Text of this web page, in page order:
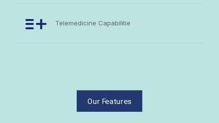
Telemedicine Capabilitie
Our Features
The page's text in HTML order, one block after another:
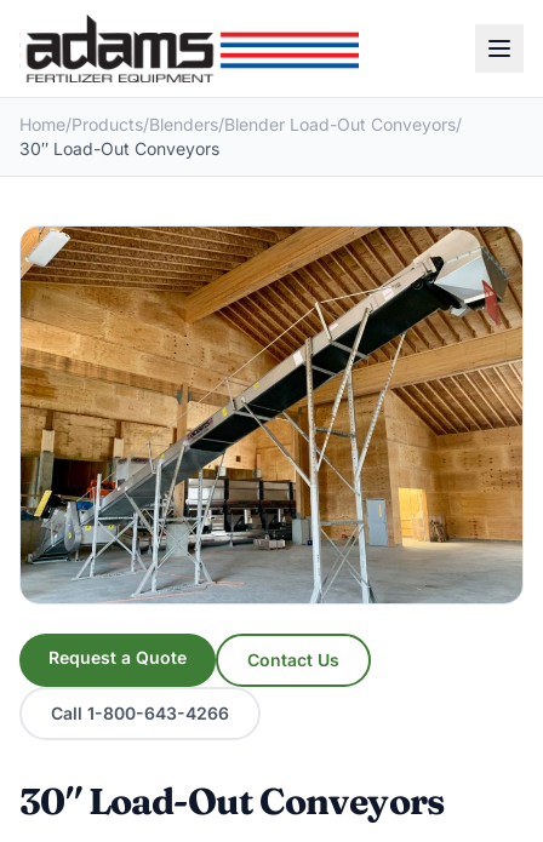
Home/Products/Blenders/Blender Load-Out Conveyors/
30″ Load-Out Conveyors
Request a Quote Contact Us
Call 1-800-643-4266
30″ Load-Out Conveyors
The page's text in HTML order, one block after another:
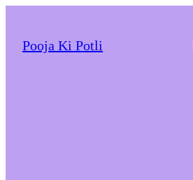
Pooja Ki Potli
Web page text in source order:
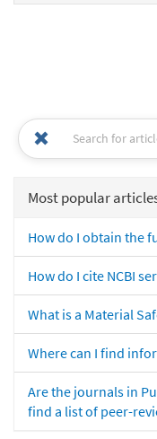
Most popular
How do I obtain the
How do I cite NCBI
What is a Material
Where can I find
Are the journals in
find a list of peer-
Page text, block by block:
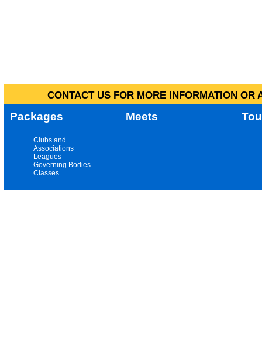
CONTACT US FOR MORE INFORMATION
Packages Meets
Clubs and
Associations
Leagues
Governing Bodies
Classes
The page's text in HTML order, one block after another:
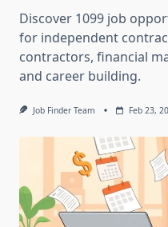
Discover 1099 job
for independent
contractors, financial
and career building.
Job Finder Team Feb 23,
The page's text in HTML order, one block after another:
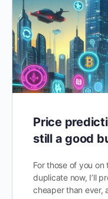
Price
still a good
For those of you
duplicate now, I’ll
cheaper than ever,
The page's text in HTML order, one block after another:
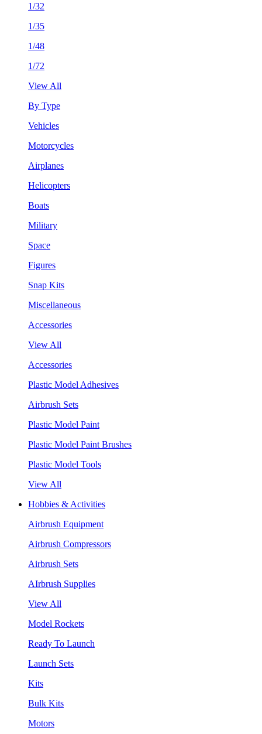
1/32
1/35
1/48
1/72
View All
By Type
Vehicles
Motorcycles
Airplanes
Helicopters
Boats
Military
Space
Figures
Snap Kits
Miscellaneous
Accessories
View All
Accessories
Plastic Model Adhesives
Airbrush Sets
Plastic Model Paint
Plastic Model Paint Brushes
Plastic Model Tools
View All
Hobbies & Activities
Airbrush Equipment
Airbrush Compressors
Airbrush Sets
AIrbrush Supplies
View All
Model Rockets
Ready To Launch
Launch Sets
Kits
Bulk Kits
Motors
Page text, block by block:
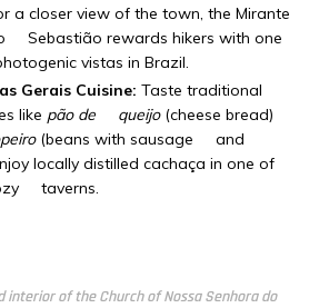
a closer view of the town, the Mirante
Sebastião rewards hikers with one
vistas in Brazil.
Gerais Cuisine: Taste traditional
like pão de queijo(cheese bread)
(beans with sausage and
locally distilled cachaça in one of
taverns.
interior of the Church of Nossa Senhora do
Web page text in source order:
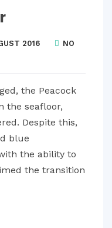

***

◆ Requirement ◆
The listing should be transcribed exactly. No picture is to appear in the transcription.

◆ Answer ◆
Text of this web page, in page order:
Telemedicine Capabilitie
Our Features
The page's text in HTML order, one block after another:
Home/Products/Blenders/Blender Load-Out Conveyors/
30″ Load-Out Conveyors
Request a Quote Contact Us
Call 1-800-643-4266
30″ Load-Out Conveyors
The page's text in HTML order, one block after another:
Pooja Ki Potli
Web page text in source order:
Most popular
How do I obtain the
How do I cite NCBI
What is a Material
Where can I find
Are the journals in
find a list of peer-
Page text, block by block:
CONTACT US FOR MORE INFORMATION
Packages Meets
Clubs and
Associations
Leagues
Governing Bodies
Classes
The page's text in HTML order, one block after another:
Discover 1099 job
for independent
contractors, financial
and career building.
Job Finder Team Feb 23,
The page's text in HTML order, one block after another:
Price
still a good
For those of you
duplicate now, I’ll
cheaper than ever,
The page's text in HTML order, one block after another:
1/32
1/35
1/48
1/72
View All
By Type
Vehicles
Motorcycles
Airplanes
Helicopters
Boats
Military
Space
Figures
Snap Kits
Miscellaneous
Accessories
View All
Accessories
Plastic Model Adhesives
Airbrush Sets
Plastic Model Paint
Plastic Model Paint Brushes
Plastic Model Tools
View All
Hobbies & Activities
Airbrush Equipment
Airbrush Compressors
Airbrush Sets
AIrbrush Supplies
View All
Model Rockets
Ready To Launch
Launch Sets
Kits
Bulk Kits
Motors
Page text, block by block:
a closer view of the town, the Mirante
Sebastião rewards hikers with one
vistas in Brazil.
Gerais Cuisine: Taste traditional
like pão de queijo(cheese bread)
(beans with sausage and
locally distilled cachaça in one of
taverns.
interior of the Church of Nossa Senhora do
Web page text in source order:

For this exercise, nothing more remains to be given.